╭──
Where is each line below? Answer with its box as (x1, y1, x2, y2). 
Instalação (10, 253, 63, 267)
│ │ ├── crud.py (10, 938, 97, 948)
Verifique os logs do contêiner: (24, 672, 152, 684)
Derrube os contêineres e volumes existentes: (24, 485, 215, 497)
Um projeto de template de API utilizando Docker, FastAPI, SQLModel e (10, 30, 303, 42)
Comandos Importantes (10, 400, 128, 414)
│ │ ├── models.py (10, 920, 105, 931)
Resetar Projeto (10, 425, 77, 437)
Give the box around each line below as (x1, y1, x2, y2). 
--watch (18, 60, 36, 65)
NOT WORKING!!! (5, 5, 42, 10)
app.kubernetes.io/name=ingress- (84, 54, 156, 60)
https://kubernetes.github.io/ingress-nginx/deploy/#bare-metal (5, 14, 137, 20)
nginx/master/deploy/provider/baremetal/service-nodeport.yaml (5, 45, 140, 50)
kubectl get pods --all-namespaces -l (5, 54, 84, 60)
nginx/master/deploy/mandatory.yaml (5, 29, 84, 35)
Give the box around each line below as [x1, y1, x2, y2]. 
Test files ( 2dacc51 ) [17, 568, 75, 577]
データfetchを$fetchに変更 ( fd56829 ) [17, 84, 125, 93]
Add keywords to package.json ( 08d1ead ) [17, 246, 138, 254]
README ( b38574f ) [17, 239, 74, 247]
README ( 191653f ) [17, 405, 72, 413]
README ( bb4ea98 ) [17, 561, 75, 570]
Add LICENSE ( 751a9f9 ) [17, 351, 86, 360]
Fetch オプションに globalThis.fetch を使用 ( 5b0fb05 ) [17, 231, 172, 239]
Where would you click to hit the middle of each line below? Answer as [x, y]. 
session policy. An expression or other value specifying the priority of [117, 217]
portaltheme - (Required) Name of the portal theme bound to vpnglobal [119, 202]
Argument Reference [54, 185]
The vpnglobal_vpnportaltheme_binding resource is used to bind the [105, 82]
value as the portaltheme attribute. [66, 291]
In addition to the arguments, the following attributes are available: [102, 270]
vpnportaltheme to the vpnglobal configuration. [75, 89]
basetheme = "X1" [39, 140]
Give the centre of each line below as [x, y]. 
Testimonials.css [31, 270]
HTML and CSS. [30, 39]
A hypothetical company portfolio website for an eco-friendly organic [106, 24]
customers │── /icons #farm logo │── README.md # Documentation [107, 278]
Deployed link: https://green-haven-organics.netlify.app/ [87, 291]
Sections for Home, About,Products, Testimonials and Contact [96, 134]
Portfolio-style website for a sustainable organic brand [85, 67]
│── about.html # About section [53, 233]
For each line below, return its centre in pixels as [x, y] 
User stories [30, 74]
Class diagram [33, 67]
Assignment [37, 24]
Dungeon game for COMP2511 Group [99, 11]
╰──
╭──
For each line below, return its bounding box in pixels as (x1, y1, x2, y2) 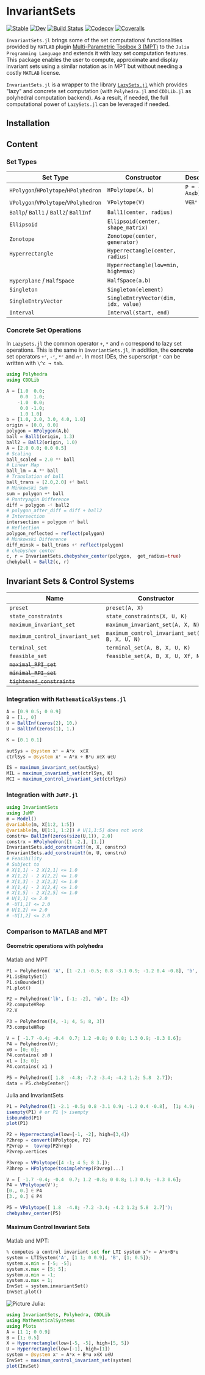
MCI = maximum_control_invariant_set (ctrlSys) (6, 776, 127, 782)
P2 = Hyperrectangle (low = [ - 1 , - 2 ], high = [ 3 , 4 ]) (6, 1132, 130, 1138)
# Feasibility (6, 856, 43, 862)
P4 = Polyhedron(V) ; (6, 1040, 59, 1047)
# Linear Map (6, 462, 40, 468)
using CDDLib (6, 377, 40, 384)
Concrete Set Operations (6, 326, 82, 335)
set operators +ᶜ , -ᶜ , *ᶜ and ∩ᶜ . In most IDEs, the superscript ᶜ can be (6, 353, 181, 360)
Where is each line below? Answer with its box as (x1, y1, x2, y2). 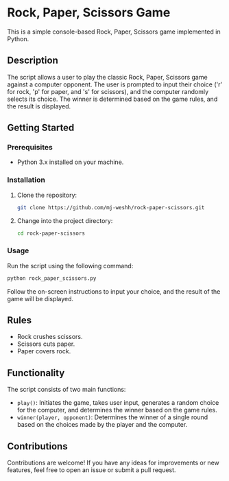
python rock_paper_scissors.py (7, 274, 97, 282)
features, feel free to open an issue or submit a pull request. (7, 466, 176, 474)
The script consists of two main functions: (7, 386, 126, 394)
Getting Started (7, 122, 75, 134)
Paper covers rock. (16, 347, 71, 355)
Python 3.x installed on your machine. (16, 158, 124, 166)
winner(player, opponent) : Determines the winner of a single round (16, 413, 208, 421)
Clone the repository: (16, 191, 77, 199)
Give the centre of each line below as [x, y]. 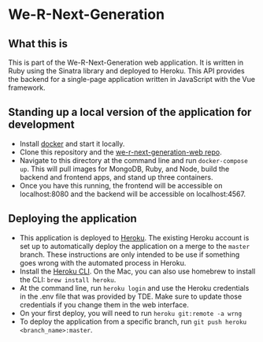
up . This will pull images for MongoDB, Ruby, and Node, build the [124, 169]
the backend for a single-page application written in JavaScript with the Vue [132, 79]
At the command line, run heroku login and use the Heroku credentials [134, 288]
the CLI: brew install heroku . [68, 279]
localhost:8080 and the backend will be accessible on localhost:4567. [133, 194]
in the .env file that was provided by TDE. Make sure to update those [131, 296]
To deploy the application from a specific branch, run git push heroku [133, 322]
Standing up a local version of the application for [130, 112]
╰──
╭──
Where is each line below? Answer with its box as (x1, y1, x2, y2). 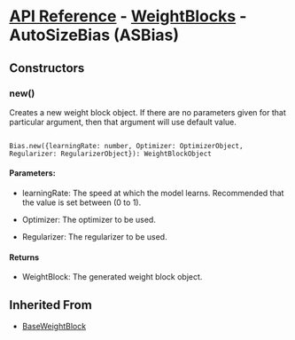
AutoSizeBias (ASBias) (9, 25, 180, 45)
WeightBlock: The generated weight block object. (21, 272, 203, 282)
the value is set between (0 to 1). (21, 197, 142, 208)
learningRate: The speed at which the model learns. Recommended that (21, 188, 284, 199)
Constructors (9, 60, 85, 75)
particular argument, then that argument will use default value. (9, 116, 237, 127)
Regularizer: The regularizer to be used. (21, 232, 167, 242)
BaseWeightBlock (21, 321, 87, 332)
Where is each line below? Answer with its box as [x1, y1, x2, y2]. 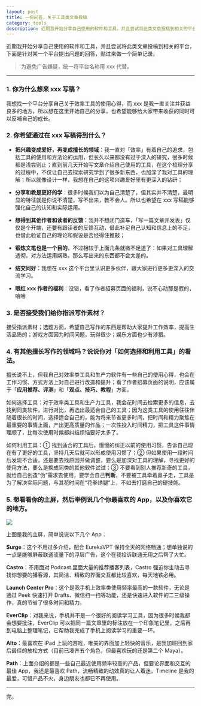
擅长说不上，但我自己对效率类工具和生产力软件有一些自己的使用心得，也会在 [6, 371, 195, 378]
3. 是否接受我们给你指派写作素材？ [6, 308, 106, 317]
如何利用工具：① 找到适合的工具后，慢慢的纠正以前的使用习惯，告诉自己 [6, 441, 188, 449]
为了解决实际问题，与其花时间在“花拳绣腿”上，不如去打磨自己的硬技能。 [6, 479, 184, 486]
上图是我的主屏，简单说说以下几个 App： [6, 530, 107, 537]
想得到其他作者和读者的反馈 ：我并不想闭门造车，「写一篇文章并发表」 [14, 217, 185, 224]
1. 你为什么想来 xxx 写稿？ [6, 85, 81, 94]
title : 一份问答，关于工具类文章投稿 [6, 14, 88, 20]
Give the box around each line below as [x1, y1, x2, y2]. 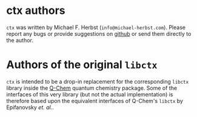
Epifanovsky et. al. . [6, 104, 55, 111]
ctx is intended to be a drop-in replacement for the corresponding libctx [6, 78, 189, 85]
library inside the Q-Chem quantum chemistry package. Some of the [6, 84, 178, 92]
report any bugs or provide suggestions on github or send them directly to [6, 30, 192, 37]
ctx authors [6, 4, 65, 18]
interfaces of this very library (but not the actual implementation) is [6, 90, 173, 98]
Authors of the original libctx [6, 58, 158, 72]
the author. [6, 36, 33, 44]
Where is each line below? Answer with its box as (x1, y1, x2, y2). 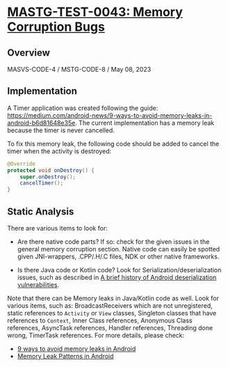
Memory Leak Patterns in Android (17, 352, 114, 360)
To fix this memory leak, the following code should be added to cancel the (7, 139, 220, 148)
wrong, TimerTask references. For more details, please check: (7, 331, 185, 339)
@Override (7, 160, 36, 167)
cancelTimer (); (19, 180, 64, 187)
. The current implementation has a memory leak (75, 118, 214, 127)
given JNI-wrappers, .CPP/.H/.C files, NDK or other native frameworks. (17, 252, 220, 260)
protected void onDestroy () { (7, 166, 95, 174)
╰──
From the records above, copy out the line with "Epifanovsky et. al. . [6, 104, 55, 111]", the line with "report any bugs", and every line between them, word for word.

RESULT OF THIS TASK
Epifanovsky et. al. . [6, 104, 55, 111]
ctx is intended to be a drop-in replacement for the corresponding libctx [6, 78, 189, 85]
library inside the Q-Chem quantum chemistry package. Some of the [6, 84, 178, 92]
report any bugs or provide suggestions on github or send them directly to [6, 30, 192, 37]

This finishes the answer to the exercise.